Pour vous répondre, je préfère emprunter les mots de Denis Podalydès dans son dernier livre : « Maurice m’a suggéré de continuer à travailler sans préjuger de la forme finale. Ses encouragements, ses remarques et ses conseils, toujours délicats et mesurés, m’incitant à toujours plus de liberté (…) m’ont été infiniment précieux ».

Comment travaillez-vous ensemble ?
Par exemple, pour Casanova ou l’exercice du bonheur, nous avions fait le contrat que je ne lui montrerais rien. Pendant un an, j’ai écrit sans jamais lui divulguer une phrase. Souvent je procède ainsi car il n’aime pas lire plusieurs fois. Pour lui, la première lecture est la bonne. Si je ne lui montre pas le texte, j’en parle. Et il y a toujours un moment où ça décolle.

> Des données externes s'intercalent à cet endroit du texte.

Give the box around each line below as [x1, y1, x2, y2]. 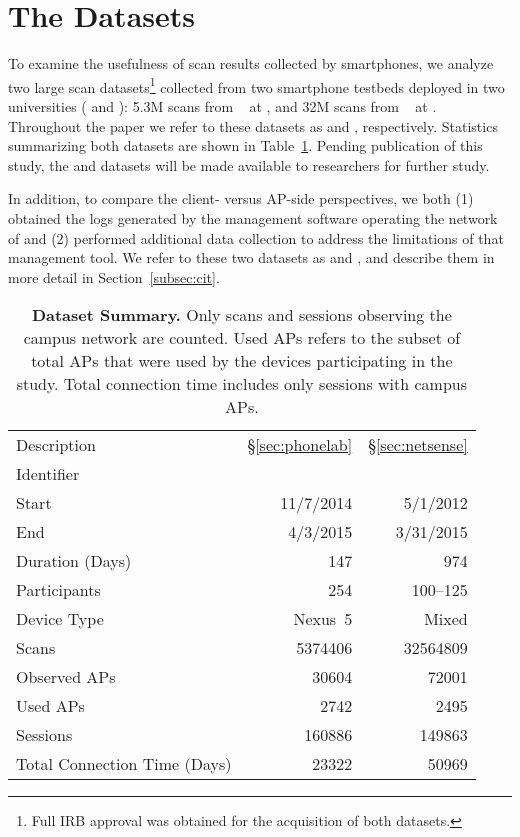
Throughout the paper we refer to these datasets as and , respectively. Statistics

Maurice Olender ne répond pas à la place de l’auteur.

Comme vous vous êtes autorisée à le faire avec Freud, je me permets de vous poser la fameuse question : Pourquoi écrivez-vous ?
Peut-être parce que la vie seule ne suffit pas. Un vêtement possède toujours une doublure, un ourlet, un reste qui doit tenter de trouver une forme. Spinoza dit que toute chose « s’efforce de persévérer dans son être ». Quelque chose dans la vie veut la vie. Peut-être que quelque chose dans la création veut qu’elle se poursuivre, malgré nous, à travers nous.

Dans vos livres, la vie l’emporte toujours…
Je ne peux pas vivre autrement. La vie serait invivable si je ne pouvais penser qu’elle essaie de l’emporter, malgré tout. Je n’ai pas vraiment le choix. (Rires).